The “profiles of a coordinated attempt to manipulate trading activity” were expressed as a set of pattern recognition rules. A rules-based system was chosen that can identify sequential time constrained patterns, handle high-noise data, and work at speed.
Streaming transaction session data is collected in a NoSQL database. As soon as a session ended, the data is transferred to a Hadoop cluster. This introduces a slight real-time delay since a client’s account session can span multiple minutes or longer.
Current transaction/response statistics for every actively traded product is compared to historical data. Uncharacteristic activity changes are flagged. For each such potentially “under attack product”, the sessions involved are examined to determine if they match any of the existing coordinated attack profiles. [Note: longer term sustained attacks usually originate from continuously changing accounts and require a modification to this approach.]
Finally, the usage profile of each session identified as fitting a coordinated attack profile is compared to historical usage patterns to determine the probability that the account was hacked. When an account usage pattern coincides with transactions that fit the profile of a coordinated attack, the account is flagged for verification and a remediation process is initiated.
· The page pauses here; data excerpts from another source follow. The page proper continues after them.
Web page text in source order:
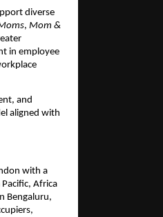
diverse
, Mom &
in employee
and
aligned with
with a
Africa
Bengaluru,
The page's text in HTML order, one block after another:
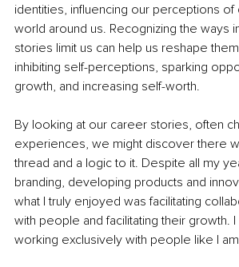
identities, influencing our perceptions
world around us. Recognizing the ways
stories limit us can help us reshape
inhibiting self-perceptions, sparking
growth, and increasing self-worth.
By looking at our career stories, often
experiences, we might discover there
thread and a logic to it. Despite all my
branding, developing products and
what I truly enjoyed was facilitating
with people and facilitating their growth.
working exclusively with people like I am
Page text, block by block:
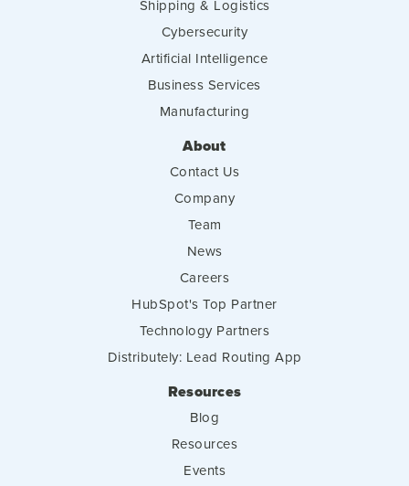
Shipping & Logistics
Cybersecurity
Artificial Intelligence
Business Services
Manufacturing
About
Contact Us
Company
Team
News
Careers
HubSpot's Top Partner
Technology Partners
Distributely: Lead Routing App
Resources
Blog
Resources
Events
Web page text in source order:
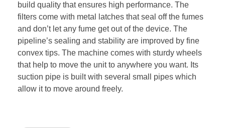
build quality that ensures high performance. The
filters come with metal latches that seal off the fumes
and don’t let any fume get out of the device. The
pipeline’s sealing and stability are improved by fine
convex tips. The machine comes with sturdy wheels
that help to move the unit to anywhere you want. Its
suction pipe is built with several small pipes which
allow it to move around freely.
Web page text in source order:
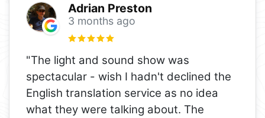
Adrian Preston
3 months ago
"The light and sound show was
spectacular - wish I hadn't declined the
English translation service as no idea
what they were talking about. The
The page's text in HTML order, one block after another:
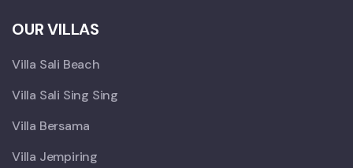
OUR VILLAS
Villa Sali Beach
Villa Sali Sing Sing
Villa Bersama
Villa Jempiring
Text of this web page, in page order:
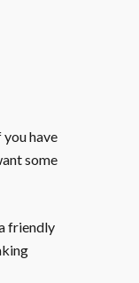
have
some
friendly

In my experience, projects like this often do not end well.There are so many ways they can go wrong.Some of the top ones I’ve seen are:
1. Sticking with the data you have instead of obtaining the data you need. If you are a Data Scientist on a voyage of discovery, you can start with the data you have and see what it shows. If you are starting with an identified problem, it is best to first understand the problem and then decide what data you need.
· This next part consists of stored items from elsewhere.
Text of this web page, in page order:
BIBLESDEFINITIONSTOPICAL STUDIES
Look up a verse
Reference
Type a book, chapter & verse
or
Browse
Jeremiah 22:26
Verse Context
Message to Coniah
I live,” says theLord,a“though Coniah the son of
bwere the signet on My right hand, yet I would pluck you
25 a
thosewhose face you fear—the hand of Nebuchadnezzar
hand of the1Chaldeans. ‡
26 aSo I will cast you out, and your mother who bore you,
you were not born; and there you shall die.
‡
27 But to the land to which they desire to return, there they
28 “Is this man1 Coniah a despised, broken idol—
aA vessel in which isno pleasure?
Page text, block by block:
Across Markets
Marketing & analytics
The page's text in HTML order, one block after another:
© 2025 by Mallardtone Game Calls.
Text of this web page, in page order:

2. Not seeking help from the domain experts. You may find some of what you are doing is unnecessary and some of what is needed may not fit the technology you planned to use.
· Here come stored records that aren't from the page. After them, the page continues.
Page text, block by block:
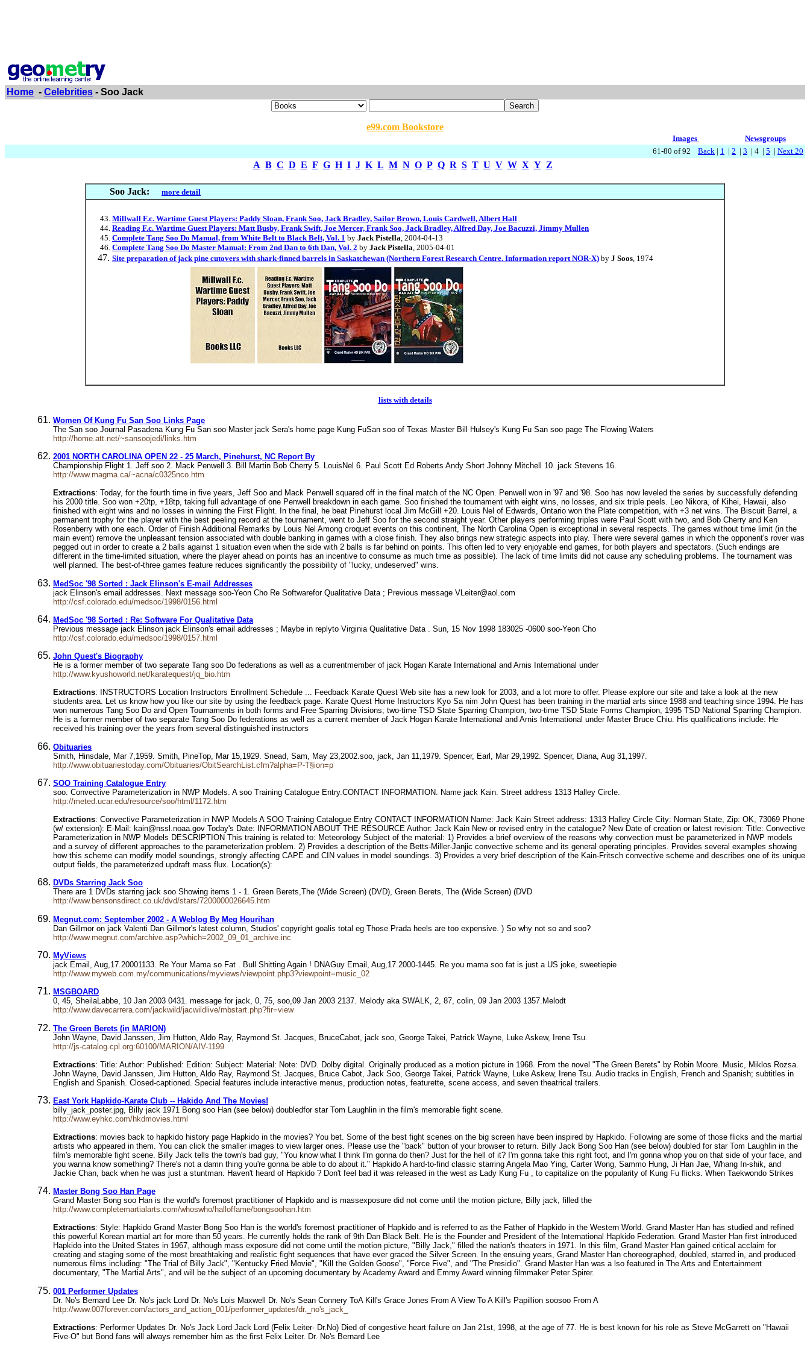
Home - Celebrities - Soo Jack
e99.com Bookstore
Images
Newsgroups
61-80 of 92 Back | 1 | 2 | 3 | 4 | 5 | Next 20
A B C D E F G H I J K L M N O P Q R S T U V W X Y Z
Soo Jack: more detail
Millwall F.c. Wartime Guest Players: Paddy Sloan, Frank Soo, Jack Bradley, Sailor Brown, Louis Cardwell, Albert Hall
Reading F.c. Wartime Guest Players: Matt Busby, Frank Swift, Joe Mercer, Frank Soo, Jack Bradley, Alfred Day, Joe Bacuzzi, Jimmy Mullen
Complete Tang Soo Do Manual, from White Belt to Black Belt, Vol. 1 by Jack Pistella, 2004-04-13
Complete Tang Soo Do Master Manual: From 2nd Dan to 6th Dan, Vol. 2 by Jack Pistella, 2005-04-01
Site preparation of jack pine cutovers with shark-finned barrels in Saskatchewan (Northern Forest Research Centre. Information report NOR-X) by J Soos, 1974
lists with details
Women Of Kung Fu San Soo Links Page
The San soo Journal Pasadena Kung Fu San soo Master jack Sera's home page Kung FuSan soo of Texas Master Bill Hulsey's Kung Fu San soo page The Flowing Waters
http://home.att.net/~sansoojedi/links.htm
2001 NORTH CAROLINA OPEN 22 - 25 March, Pinehurst, NC Report By
Championship Flight 1. Jeff soo 2. Mack Penwell 3. Bill Martin Bob Cherry 5. LouisNel 6. Paul Scott Ed Roberts Andy Short Johnny Mitchell 10. jack Stevens 16.
http://www.magma.ca/~acna/c0325nco.htm
Extractions: Today, for the fourth time in five years, Jeff Soo and Mack Penwell squared off in the final match of the NC Open. Penwell won in '97 and '98. Soo has now leveled the series by successfully defending
his 2000 title. Soo won +20tp, +18tp, taking full advantage of one Penwell breakdown in each game. Soo finished the tournament with eight wins, no losses, and six triple peels. Leo Nikora, of Kihei, Hawaii, also
finished with eight wins and no losses in winning the First Flight. In the final, he beat Pinehurst local Jim McGill +20. Louis Nel of Edwards, Ontario won the Plate competition, with +3 net wins. The Biscuit Barrel, a
permanent trophy for the player with the best peeling record at the tournament, went to Jeff Soo for the second straight year. Other players performing triples were Paul Scott with two, and Bob Cherry and Ken
Rosenberry with one each. Order of Finish Additional Remarks by Louis Nel Among croquet events on this continent, The North Carolina Open is exceptional in several respects. The games without time limit (in the
main event) remove the unpleasant tension associated with double banking in games with a close finish. They also brings new strategic aspects into play. There were several games in which the opponent's rover was
pegged out in order to create a 2 balls against 1 situation even when the side with 2 balls is far behind on points. This often led to very enjoyable end games, for both players and spectators. (Such endings are
different in the time-limited situation, where the player ahead on points has an incentive to consume as much time as possible). The lack of time limits did not cause any scheduling problems. The tournament was
well planned. The best-of-three games feature reduces significantly the possibility of "lucky, undeserved" wins.
MedSoc '98 Sorted : Jack Elinson's E-mail Addresses
jack Elinson's email addresses. Next message soo-Yeon Cho Re Softwarefor Qualitative Data ; Previous message VLeiter@aol.com
http://csf.colorado.edu/medsoc/1998/0156.html
MedSoc '98 Sorted : Re: Software For Qualitative Data
Previous message jack Elinson jack Elinson's email addresses ; Maybe in replyto Virginia Qualitative Data . Sun, 15 Nov 1998 183025 -0600 soo-Yeon Cho
http://csf.colorado.edu/medsoc/1998/0157.html
John Quest's Biography
He is a former member of two separate Tang soo Do federations as well as a currentmember of jack Hogan Karate International and Arnis International under
http://www.kyushoworld.net/karatequest/jq_bio.htm
Extractions: INSTRUCTORS Location Instructors Enrollment Schedule ... Feedback Karate Quest Web site has a new look for 2003, and a lot more to offer. Please explore our site and take a look at the new
students area. Let us know how you like our site by using the feedback page. Karate Quest Home Instructors Kyo Sa nim John Quest has been training in the martial arts since 1988 and teaching since 1994. He has
won numerous Tang Soo Do and Open Tournaments in both forms and Free Sparring Divisions; two-time TSD State Sparring Champion, two-time TSD State Forms Champion, 1995 TSD National Sparring Champion.
He is a former member of two separate Tang Soo Do federations as well as a current member of Jack Hogan Karate International and Arnis International under Master Bruce Chiu. His qualifications include: He
received his training over the years from several distinguished instructors
Obituaries
Smith, Hinsdale, Mar 7,1959. Smith, PineTop, Mar 15,1929. Snead, Sam, May 23,2002.soo, jack, Jan 11,1979. Spencer, Earl, Mar 29,1992. Spencer, Diana, Aug 31,1997.
http://www.obituariestoday.com/Obituaries/ObitSearchList.cfm?alpha=P-T§ion=p
SOO Training Catalogue Entry
soo. Convective Parameterization in NWP Models. A soo Training Catalogue Entry.CONTACT INFORMATION. Name jack Kain. Street address 1313 Halley Circle.
http://meted.ucar.edu/resource/soo/html/1172.htm
Extractions: Convective Parameterization in NWP Models A SOO Training Catalogue Entry CONTACT INFORMATION Name: Jack Kain Street address: 1313 Halley Circle City: Norman State, Zip: OK, 73069 Phone
(w/ extension): E-Mail: kain@nssl.noaa.gov Today's Date: INFORMATION ABOUT THE RESOURCE Author: Jack Kain New or revised entry in the catalogue? New Date of creation or latest revision: Title: Convective
Parameterization in NWP Models DESCRIPTION This training is related to: Meteorology Subject of the material: 1) Provides a brief overview of the reasons why convection must be parameterized in NWP models
and a survey of different approaches to the parameterization problem. 2) Provides a description of the Betts-Miller-Janjic convective scheme and its general operating principles. Provides several examples showing
how this scheme can modify model soundings, strongly affecting CAPE and CIN values in model soundings. 3) Provides a very brief description of the Kain-Fritsch convective scheme and describes one of its unique
output fields, the parameterized updraft mass flux. Location(s):
DVDs Starring Jack Soo
There are 1 DVDs starring jack soo Showing items 1 - 1. Green Berets,The (Wide Screen) (DVD), Green Berets, The (Wide Screen) (DVD
http://www.bensonsdirect.co.uk/dvd/stars/7200000026645.htm
Megnut.com: September 2002 - A Weblog By Meg Hourihan
Dan Gillmor on jack Valenti Dan Gillmor's latest column, Studios' copyright goalis total eg Those Prada heels are too expensive. ) So why not so and soo?
http://www.megnut.com/archive.asp?which=2002_09_01_archive.inc
MyViews
jack Email, Aug,17.20001133. Re Your Mama so Fat . Bull Shitting Again ! DNAGuy Email, Aug,17.2000-1445. Re you mama soo fat is just a US joke, sweetiepie
http://www.myweb.com.my/communications/myviews/viewpoint.php3?viewpoint=music_02
MSGBOARD
0, 45, SheilaLabbe, 10 Jan 2003 0431. message for jack, 0, 75, soo,09 Jan 2003 2137. Melody aka SWALK, 2, 87, colin, 09 Jan 2003 1357.Melodt
http://www.davecarrera.com/jackwild/jacwildlive/mbstart.php?fir=view
The Green Berets (in MARION)
John Wayne, David Janssen, Jim Hutton, Aldo Ray, Raymond St. Jacques, BruceCabot, jack soo, George Takei, Patrick Wayne, Luke Askew, Irene Tsu.
http://js-catalog.cpl.org:60100/MARION/AIV-1199
Extractions: Title: Author: Published: Edition: Subject: Material: Note: DVD. Dolby digital. Originally produced as a motion picture in 1968. From the novel "The Green Berets" by Robin Moore. Music, Miklos Rozsa.
John Wayne, David Janssen, Jim Hutton, Aldo Ray, Raymond St. Jacques, Bruce Cabot, Jack Soo, George Takei, Patrick Wayne, Luke Askew, Irene Tsu. Audio tracks in English, French and Spanish; subtitles in
English and Spanish. Closed-captioned. Special features include interactive menus, production notes, featurette, scene access, and seven theatrical trailers.
East York Hapkido-Karate Club -- Hakido And The Movies!
billy_jack_poster.jpg, Billy jack 1971 Bong soo Han (see below) doubledfor star Tom Laughlin in the film's memorable fight scene.
http://www.eyhkc.com/hkdmovies.html
Extractions: movies back to hapkido history page Hapkido in the movies? You bet. Some of the best fight scenes on the big screen have been inspired by Hapkido. Following are some of those flicks and the martial
artists who appeared in them. You can click the smaller images to view larger ones. Please use the "back" button of your browser to return. Billy Jack Bong Soo Han (see below) doubled for star Tom Laughlin in the
film's memorable fight scene. Billy Jack tells the town's bad guy, "You know what I think I'm gonna do then? Just for the hell of it? I'm gonna take this right foot, and I'm gonna whop you on that side of your face, and
you wanna know something? There's not a damn thing you're gonna be able to do about it." Hapkido A hard-to-find classic starring Angela Mao Ying, Carter Wong, Sammo Hung, Ji Han Jae, Whang In-shik, and
Jackie Chan, back when he was just a stuntman. Haven't heard of Hapkido ? Don't feel bad it was released in the west as Lady Kung Fu , to capitalize on the popularity of Kung Fu flicks. When Taekwondo Strikes
Master Bong Soo Han Page
Grand Master Bong soo Han is the world's foremost practitioner of Hapkido and is massexposure did not come until the motion picture, Billy jack, filled the
http://www.completemartialarts.com/whoswho/halloffame/bongsoohan.htm
Extractions: Style: Hapkido Grand Master Bong Soo Han is the world's foremost practitioner of Hapkido and is referred to as the Father of Hapkido in the Western World. Grand Master Han has studied and refined
this powerful Korean martial art for more than 50 years. He currently holds the rank of 9th Dan Black Belt. He is the Founder and President of the International Hapkido Federation. Grand Master Han first introduced
Hapkido into the United States in 1967, although mass exposure did not come until the motion picture, "Billy Jack," filled the nation's theaters in 1971. In this film, Grand Master Han gained critical acclaim for
creating and staging some of the most breathtaking and realistic fight sequences that have ever graced the Silver Screen. In the ensuing years, Grand Master Han choreographed, doubled, starred in, and produced
numerous films including: "The Trial of Billy Jack", "Kentucky Fried Movie", "Kill the Golden Goose", "Force Five", and "The Presidio". Grand Master Han was a lso featured in The Arts and Entertainment
documentary, "The Martial Arts", and will be the subject of an upcoming documentary by Academy Award and Emmy Award winning filmmaker Peter Spirer.
001 Performer Updates
Dr. No's Bernard Lee Dr. No's jack Lord Dr. No's Lois Maxwell Dr. No's Sean Connery ToA Kill's Grace Jones From A View To A Kill's Papillion soosoo From A
http://www.007forever.com/actors_and_action_001/performer_updates/dr._no's_jack_
Extractions: Performer Updates Dr. No's Jack Lord Jack Lord (Felix Leiter- Dr.No) Died of congestive heart failure on Jan 21st, 1998, at the age of 77. He is best known for his role as Steve McGarrett on "Hawaii
Five-O" but Bond fans will always remember him as the first Felix Leiter. Dr. No's Bernard Lee

3. Not understanding the nature of the problem. Are you looking for specific needles in a “needle stack”, discovering trends over time, or finding data correlations? Or some of each? This has critical implications on skill sets and technology choices.
4. Not being receptive to new ideas or new requirements. Sometimes after a Big Data project is underway, an alternative [algorithmic] approach is discovered to work better.
1. Create an information architecture. To the extent possible (within your constraints), understand how each unit of data relates to other units and how the information will be used
2. Understand your available sources of data. Know how and when the data is available and can be accessed.
3. Most importantly, “understand the goal”
Here are some Critical Questions:
1. Do you have the data you need to meet the goal? If your answer is yes, can you test this assumption up front?
2. What do you gain from using massively scalable technology? Are you anticipating a future need? Can you make that case?
3. What is the time value of the answers you seek? (i.e. Does the value of the answer diminish over time? Is the answer intended to be actionable now? Is later ok? How much later?)
4. How accurate does the answer need to be?
5. What kinds of answers are the users/consumers looking for?
6. Does the planned target system support the user/ consumer’slevel of understanding?
Big Data technology increases the possibility of
(1) Finding individual data lost in a sea of noise
(2) Discovering trends over time and using them to predict or even change the future
(3) Discovering/verifying correlations between people, places, genes, environment, products, the environment and much more.
However to be successful, the use of Big Data tools need to live within an established information architecture.